Lineage abundances were then processed, greedily aggregating abundances of lineages with parent/descendant relationships (e.g. BA.1 and BA.1.1) starting with the most abundant lineage. This was performed since one lineage would have UShER55 defining SNPs forming a subset or superset of the other lineage, and it was assumed that this splitting of highly similar lineages was due to sequencing noise. Samples were then filtered, requiring an empirically determined minimum depth of coverage where the rate of mixture detection was stable and low (Supplementary Fig. 12a). Mixtures were then required to satisfy three criteria: 1) Top lineage relative abundance no greater than 0.8, 2) second lineage relative abundance no less than 0.2, and 3) minimum of 3 UShER55 defining SNPs discriminating the two lineages comprising the mixture (Supplementary Fig. 12b-f). Each resulting mixture sample was then categorized using the parent lineage groups of the two mixed lineages (see Methods section ‘Sequence quality control and post-processing’).

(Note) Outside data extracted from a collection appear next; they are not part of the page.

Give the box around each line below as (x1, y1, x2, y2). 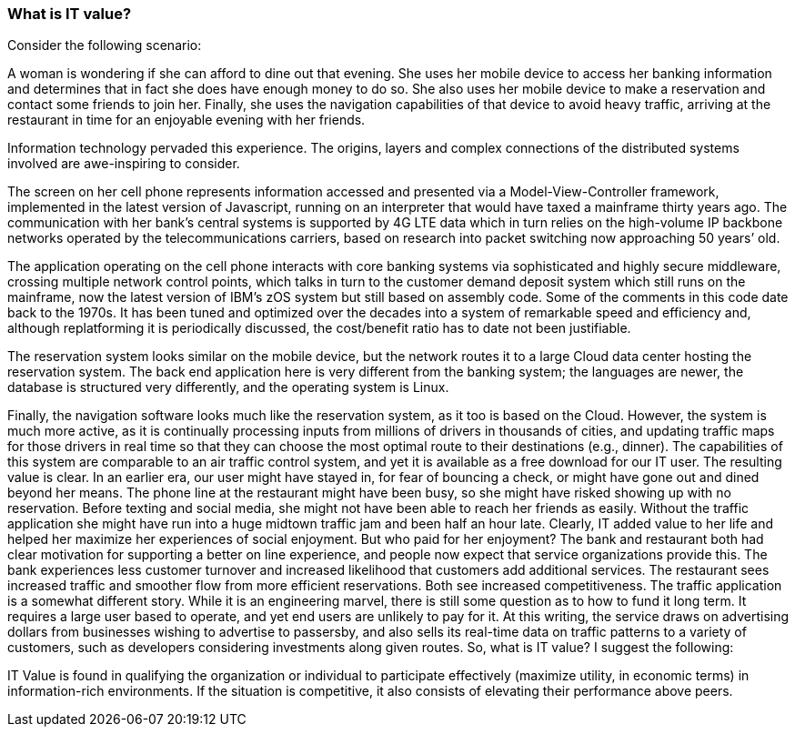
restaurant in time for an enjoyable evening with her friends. (7, 112, 366, 128)
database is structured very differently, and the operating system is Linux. (7, 379, 449, 396)
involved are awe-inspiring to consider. (7, 156, 240, 172)
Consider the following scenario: (7, 37, 202, 54)

Mixture samples were then processed using WhatsHap66, a standard haplotype assembly tool suitable for long sequencing reads. If a sample did not yield any haplotype blocks (i.e. no two SNPs were phased), then analysis was halted. If only a single haplotype block was obtained, then the block length and phased mutations therein were recorded. If a sample had at least two haplotype blocks, then a greedy algorithm was applied to merge these blocks while leveraging a priori mixture knowledge yielded by freyja14. The number of UShER55 defining SNPs unique to each mixture lineage (i.e. lineage-discriminating SNPs) was recorded for each block, and blocks were iteratively merged in order of descending number of lineage-discriminating SNPs (ties broken by using the larger block length). Blocks were merged to maximize the number of correctly phased lineage-discriminating SNPs. If the addition of a block did not improve the overall optimization criterion, then it was skipped. This loop continued until no further blocks with lineage-discriminating SNPs remained. A custom script was used to modify the haplotagged bam output by WhatsHap66 for visualization of merged haplotype blocks in Integrative Genomics Viewer v2.16.267.